WHAT IS BEING ASKED ▸ Return, verbatim and in full, the records that follow, but not their pictures.

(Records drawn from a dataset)
****************
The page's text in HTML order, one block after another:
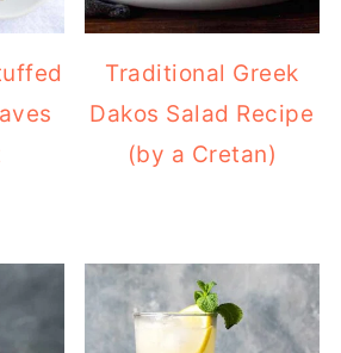
Traditional Greek
Dakos Salad Recipe
(by a Cretan)
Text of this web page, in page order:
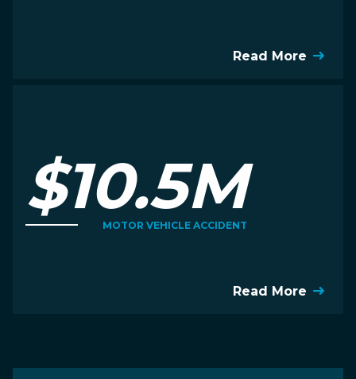
Read More
$10.5M
MOTOR VEHICLE ACCIDENT
Read More
****************
RESPONSE ▸
The page's text in HTML order, one block after another:
Traditional Greek
Dakos Salad Recipe
(by a Cretan)
Text of this web page, in page order:
Read More
$10.5M
MOTOR VEHICLE ACCIDENT
Read More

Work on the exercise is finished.